Over 1,500 passengers and crew perished, and about 700 survived. In addition to the massive casualties, the ship went down with about $200 million worth of gold, silver, diamonds, and other riches. The Titanic’s hull, which had split in half, was finally found in 1985, and hundreds of artifacts have been recovered from the wreckage.

The Centaur

Source: Public Domain / Wikimedia Commons

The Australian hospital ship AHS Centaur, which was a clearly marked WWII hospital ship traveling from Sydney to Port Moresby, was struck by a Japanese torpedo in 1943 off the coast of Queensland, Australia. It is unclear why it was targeted.
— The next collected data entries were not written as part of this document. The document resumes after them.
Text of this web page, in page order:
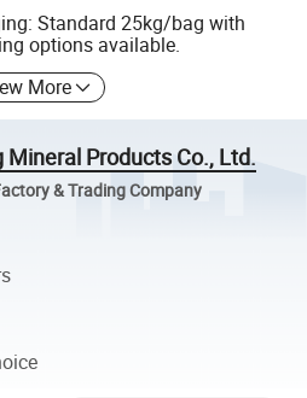
Standard 25kg/bag with
options available.
More
Products Co., Ltd.
& Trading Company
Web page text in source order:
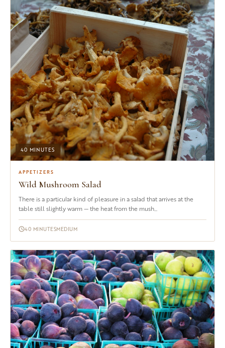
40 MINUTES
APPETIZERS
Wild Mushroom Salad
There is a particular kind of pleasure in a salad that arrives at the
table still slightly warm — the heat from the mush...
40 MINUTESMEDIUM

Of the 332 passengers, 64 survived and were rescued by an American ship after waiting 35 hours on liferafts. The ship’s wreckage was discovered in 2009 and the site is protected to prevent souvenir hunters from raiding the remains.

Batu Hitam

Source: Jacklee / Wikimedia Commons

This ancient Arabian ship, also known as the Belitung shipwreck and the Tang shipwreck, is likely to be up to 2,500 years old. It was likely traveling from China to Africa when it sank in 830 BCE about one mile off the coast of Belitung Island, Indonesia.

The ship was carrying what may be the largest collection of Tang Dynasty artifacts ever discovered – over 60,000 pieces – when it was found in 1998. Valued at about $90 million, the treasures recovered from the shipwreck are mostly ceramics and pottery, including bowls, spice jars, and funeral urns.
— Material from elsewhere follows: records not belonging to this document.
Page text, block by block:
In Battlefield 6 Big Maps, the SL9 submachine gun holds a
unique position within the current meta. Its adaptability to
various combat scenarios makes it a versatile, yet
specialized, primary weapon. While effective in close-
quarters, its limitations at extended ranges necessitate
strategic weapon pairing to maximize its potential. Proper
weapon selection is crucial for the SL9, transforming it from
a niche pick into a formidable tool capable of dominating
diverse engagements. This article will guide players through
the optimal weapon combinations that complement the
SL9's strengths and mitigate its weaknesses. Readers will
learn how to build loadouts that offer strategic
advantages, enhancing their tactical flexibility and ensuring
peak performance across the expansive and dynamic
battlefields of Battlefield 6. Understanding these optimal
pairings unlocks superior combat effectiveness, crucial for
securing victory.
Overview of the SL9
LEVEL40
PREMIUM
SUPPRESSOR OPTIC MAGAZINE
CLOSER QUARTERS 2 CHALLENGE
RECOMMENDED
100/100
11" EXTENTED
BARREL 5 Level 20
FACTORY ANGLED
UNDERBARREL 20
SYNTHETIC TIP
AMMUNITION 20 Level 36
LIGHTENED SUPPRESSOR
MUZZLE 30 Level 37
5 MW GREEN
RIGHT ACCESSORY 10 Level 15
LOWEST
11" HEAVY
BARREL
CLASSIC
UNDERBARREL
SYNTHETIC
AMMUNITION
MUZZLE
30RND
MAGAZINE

Nuestra Señora de las Mercedes

Source: Pool / Getty Images Entertainment via Getty Images

The Nuestra Señora de las Mercedes, a Spanish frigate sunk by the Royal Navy in 1804, may just be the most valuable shipwreck ever discovered. It was sunk off the coast of Portugal in the Battle of Cape Santa Maria and was discovered in 2007. About $500 million in gold has been recovered from the wreck.

The Spanish and Peruvian governments have both claimed ownership of the gold, and in 2012 a U.S. Supreme Court case granted Spain rights to the treasure. Along with other artifacts from the shipwreck, the gold is now on display in museums across Spain.